Desde aquel incidente corro o leo pero nunca al mismo tiempo. No leo ni los carteles para no colisionar con ningún perro y por eso a veces me pierdo y cuando paro no sé donde estoy y tengo que sacar el billete de emergencia y pedir un taxi o mascarpone fresco (lo que llegue antes)

Crítica literaria de Cyrano de Bergerac (lo que he leído)

¿Habéis leído Cyrano de Bergerac? Pues es la repanocha. Es la historia de un señor francés del siglo XVII que tiene unas napias así de grandes, se llama Cyrano. Nació en La Gascuña (Gascuña es una palabra que me hace un poco de risa)

Pues resulta que Cyrano es Gascón y soldado pero, además de ser pendenciero y beber un poquillo de más aunque no sea nochebuena, ni partido de Champions ni nada, también es un poeta porque escribe de fábula.

Aviso: es un libro que escribió Rostand que era otro señor y no una marca francesa de máquinas de escribir como yo pensaba al principio. Es un libro y una obra de teatro y también una película en que sale ese actor tan famoso que es francés también pero a veces habla en inglés.

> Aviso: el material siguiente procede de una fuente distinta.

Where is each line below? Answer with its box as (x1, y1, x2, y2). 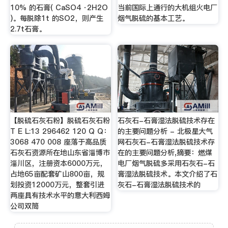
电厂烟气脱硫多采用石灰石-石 (118, 158, 215, 169)
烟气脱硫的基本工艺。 (118, 13, 189, 23)
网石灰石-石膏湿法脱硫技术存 (118, 137, 215, 148)
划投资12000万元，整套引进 (10, 180, 104, 190)
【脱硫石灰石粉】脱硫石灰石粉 (10, 116, 110, 126)
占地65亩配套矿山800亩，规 (10, 169, 104, 180)
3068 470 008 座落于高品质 (10, 137, 106, 148)
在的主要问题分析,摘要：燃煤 (118, 148, 213, 158)
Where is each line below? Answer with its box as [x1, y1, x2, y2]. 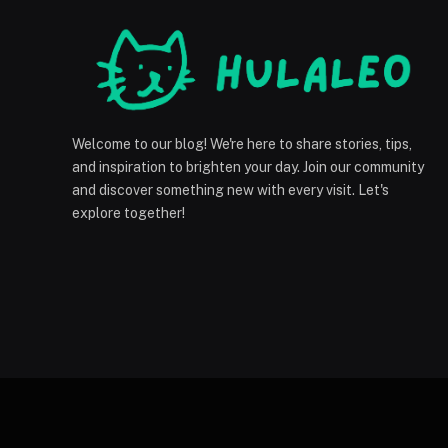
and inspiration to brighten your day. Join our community [72, 159, 424, 176]
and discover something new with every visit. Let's [72, 182, 389, 199]
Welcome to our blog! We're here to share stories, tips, [72, 136, 412, 153]
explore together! [72, 205, 185, 222]
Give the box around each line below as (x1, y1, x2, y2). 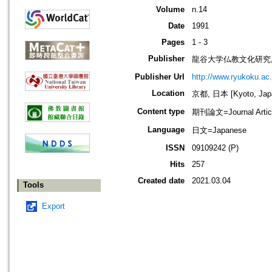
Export (42, 202, 65, 211)
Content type (137, 107, 185, 117)
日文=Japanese (192, 126, 246, 135)
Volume (156, 5, 185, 15)
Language (148, 125, 185, 135)
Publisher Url (135, 72, 185, 82)
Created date (138, 176, 185, 186)
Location (152, 89, 185, 98)
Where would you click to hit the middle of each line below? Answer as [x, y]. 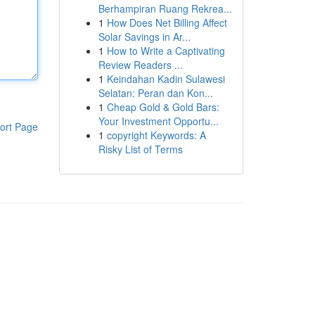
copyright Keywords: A [156, 135]
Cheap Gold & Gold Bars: [163, 107]
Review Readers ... [140, 65]
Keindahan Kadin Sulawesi [166, 79]
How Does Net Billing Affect [167, 22]
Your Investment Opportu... [158, 121]
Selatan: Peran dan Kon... [155, 93]
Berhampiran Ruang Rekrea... [165, 8]
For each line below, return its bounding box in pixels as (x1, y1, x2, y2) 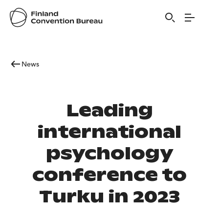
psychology (46, 142, 173, 164)
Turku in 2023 (39, 185, 180, 207)
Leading (66, 99, 153, 121)
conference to (32, 164, 187, 186)
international (38, 121, 181, 143)
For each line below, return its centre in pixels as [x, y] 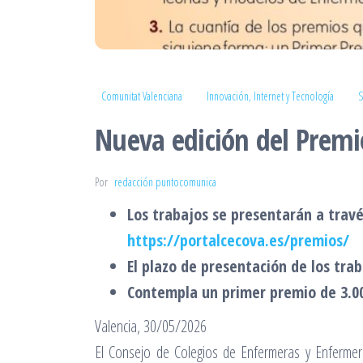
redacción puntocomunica [165, 181]
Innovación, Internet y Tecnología [270, 96]
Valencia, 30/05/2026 [151, 326]
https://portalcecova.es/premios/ [238, 240]
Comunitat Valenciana [142, 96]
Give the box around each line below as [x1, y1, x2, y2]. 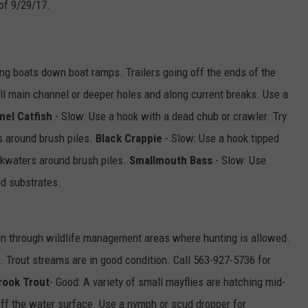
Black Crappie [96, 131, 165, 146]
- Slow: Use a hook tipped [165, 131, 279, 146]
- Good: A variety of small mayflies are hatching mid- [49, 275, 285, 289]
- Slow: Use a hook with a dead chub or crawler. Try [52, 109, 287, 124]
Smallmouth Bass [129, 153, 212, 168]
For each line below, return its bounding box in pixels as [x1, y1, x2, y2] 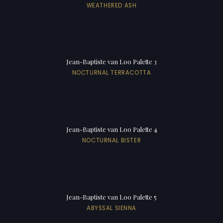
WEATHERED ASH [86, 1, 137, 9]
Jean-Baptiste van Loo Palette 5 [66, 193, 157, 202]
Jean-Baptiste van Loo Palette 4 [66, 125, 157, 134]
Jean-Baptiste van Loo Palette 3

Pues eso, que me lío. Cyrano va un día al teatro y ve que está actuando un tipo que no le gusta un pelo. La cosa es que todo el mundo sabe que se va a liar porque Cyrano tiene un carácter de toma pan y moja. Tú vas un día a La Nueva Condomina y está jugando Goitom que te pone de los nervios porque, seamos sinceros, es un poco chupón… y como mucho pegas un par de gritos, peeero Cyrano va más allá.

Se  cabrea un montón y le amenaza de gravedad. Le llama gordo y más cosas, que como se las dice en versito parece que no, pero van con muy mala baba y ofenden tela.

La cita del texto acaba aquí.